The quarterly production (thousands of units) of a factory for 2021–2023 is

Year Q1 Q2 Q3 Q4
2021 40 52 48 36
2022 44 58 54 40
2023 50 64 60 46
  1. Compute the non-centred 4-term moving averages \(\text{MA}(4)\).
  2. Centre them to obtain \(\text{CMA}(4)\) and tabulate against the original data.
  3. Compute the multiplicative IVE by the ratio-to-trend method (ratios in percentage form, normalised so the four indices sum to 400).

8.7.13 Exercise 7.5 ★★ — Deseasonalise and forecast

Using the data and IVEs of Exercise 7.4, and the OLS trend \(\hat{T}_t = 40.5 + 1.2\,t\) (\(t = 1, \ldots, 12\)):

  1. Deseasonalise the original series.
  2. Forecast each quarter of 2024.
  3. In which quarter is production expected to be highest?

8.7.14 Exercise 7.6 ★★ — Full multiplicative decomposition

A tourism company records bookings (in hundreds) per quarter for 2021–2023:

Year Q1 Q2 Q3 Q4
2021 20 35 50 25
2022 24 40 56 28
2023 28 46 62 32

Perform a full multiplicative decomposition: (a) CMA(4); (b) IVE; (c) OLS trend on the deseasonalised series; (d) forecasts for the four quarters of 2024.
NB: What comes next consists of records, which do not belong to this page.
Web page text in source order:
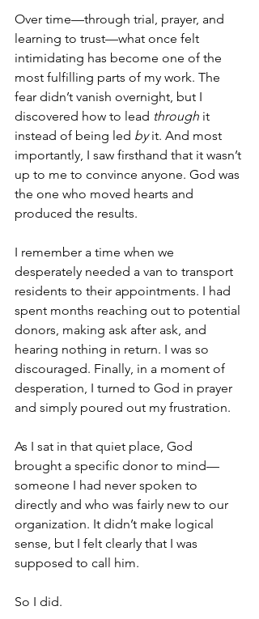
Over time—through trial, prayer, and
learning to trust—what once felt
intimidating has become one of the
most fulfilling parts of my work. The
fear didn’t vanish overnight, but I
discovered how to lead through it
instead of being led by it. And most
importantly, I saw firsthand that it wasn’t
up to me to convince anyone. God was
the one who moved hearts and
produced the results.
I remember a time when we
desperately needed a van to transport
residents to their appointments. I had
spent months reaching out to potential
donors, making ask after ask, and
hearing nothing in return. I was so
discouraged. Finally, in a moment of
desperation, I turned to God in prayer
and simply poured out my frustration.
As I sat in that quiet place, God
brought a specific donor to mind—
someone I had never spoken to
directly and who was fairly new to our
organization. It didn’t make logical
sense, but I felt clearly that I was
supposed to call him.
So I did.
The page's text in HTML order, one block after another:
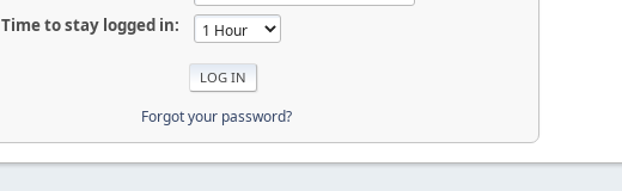
Time to stay logged in:
Forgot your password?
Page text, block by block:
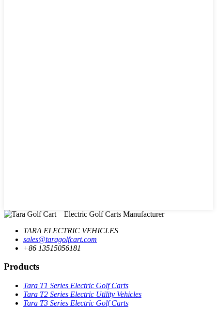
TARA ELECTRIC VEHICLES
sales@taragolfcart.com
+86 13515056181
Products
Tara T1 Series Electric Golf Carts
Tara T2 Series Electric Utility Vehicles
Tara T3 Series Electric Golf Carts
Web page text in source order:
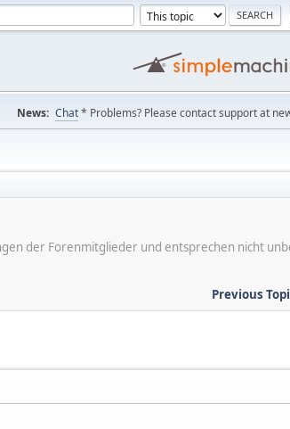
News: Chat* Problems? Please contact support at
der Forenmitglieder und entsprechen nicht
Previous
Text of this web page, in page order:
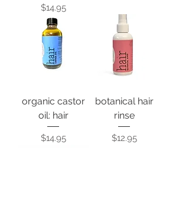
Price
$14.95
organic castor
oil: hair
Price
$14.95
botanical hair
rinse
Price
$12.95
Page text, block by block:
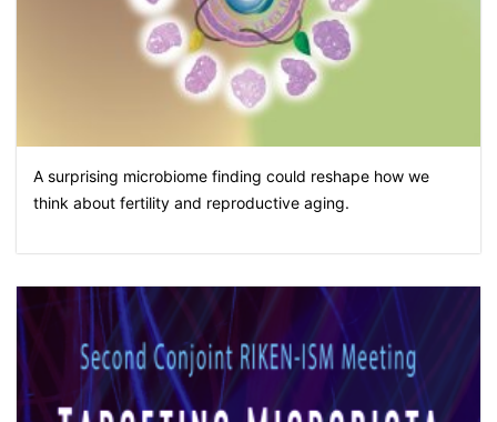
A surprising microbiome finding could reshape how we
think about fertility and reproductive aging.
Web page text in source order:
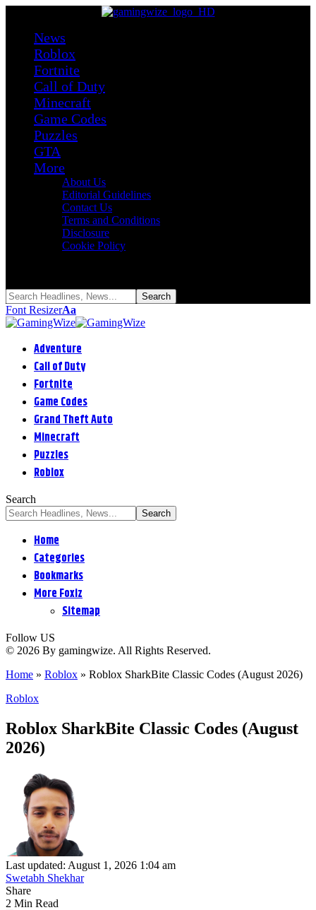
News
Roblox
Fortnite
Call of Duty
Minecraft
Game Codes
Puzzles
GTA
More
About Us
Editorial Guidelines
Contact Us
Terms and Conditions
Disclosure
Cookie Policy
Font ResizerAa
Adventure
Call of Duty
Fortnite
Game Codes
Grand Theft Auto
Minecraft
Puzzles
Roblox
Search
Home
Categories
Bookmarks
More Foxiz
Sitemap
Follow US
© 2026 By gamingwize. All Rights Reserved.
Home » Roblox » Roblox SharkBite Classic Codes (August 2026)
Roblox
Roblox SharkBite Classic Codes (August
2026)
Last updated: August 1, 2026 1:04 am
Swetabh Shekhar
Share
2 Min Read
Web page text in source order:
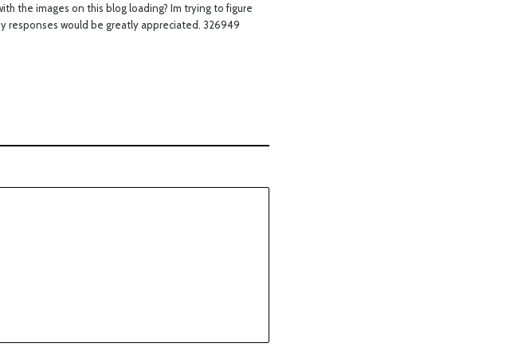
s
:
the images on this blog loading? Im trying to figure
responses would be greatly appreciated. 326949
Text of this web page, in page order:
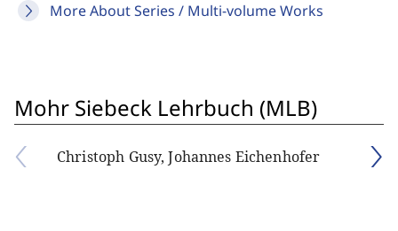
More About Series / Multi-volume Works
Mohr Siebeck Lehrbuch (MLB)
Christoph Gusy, Johannes Eichenhofer

8.7.15 Exercise 7.7 ★★ — Full additive decomposition

Quarterly electricity consumption (MWh):

Year Q1 Q2 Q3 Q4
2021 110 80 90 120
2022 115 85 95 125
2023 120 90 100 130

Use the additive model. (a) Compute CMA(4); (b) additive seasonal components \(S_q\) (normalise so \(\sum S_q = 0\)); (c) OLS trend on \(y_t^d = y_t - S_q\); (d) forecast each quarter of 2024.

8.7.16 Exercise 7.8 ★★★ — Interpretation and forecasting

For a quarterly series with \(n = 20\), an analyst reports \(\hat{T}_t = 150 + 5t\) and \(\text{IVE}_{Q1} = 0.85\), \(\text{IVE}_{Q2} = 0.95\), \(\text{IVE}_{Q3} = 0.80\), \(\text{IVE}_{Q4} = 1.40\).

  1. Verify the multiplicative constraint on the IVE.
  2. Interpret each IVE in plain language.
  3. Forecast each quarter of 2024 (\(t = 21, \ldots, 24\)).
  4. Q4 2023 actual sales (\(t = 20\)) were 265 thousand. Compute the deseasonalised value and comment.
  5. What would the Q4 2024 forecast be under an additive model with \(E_{Q4} = +60\) (thousand units)?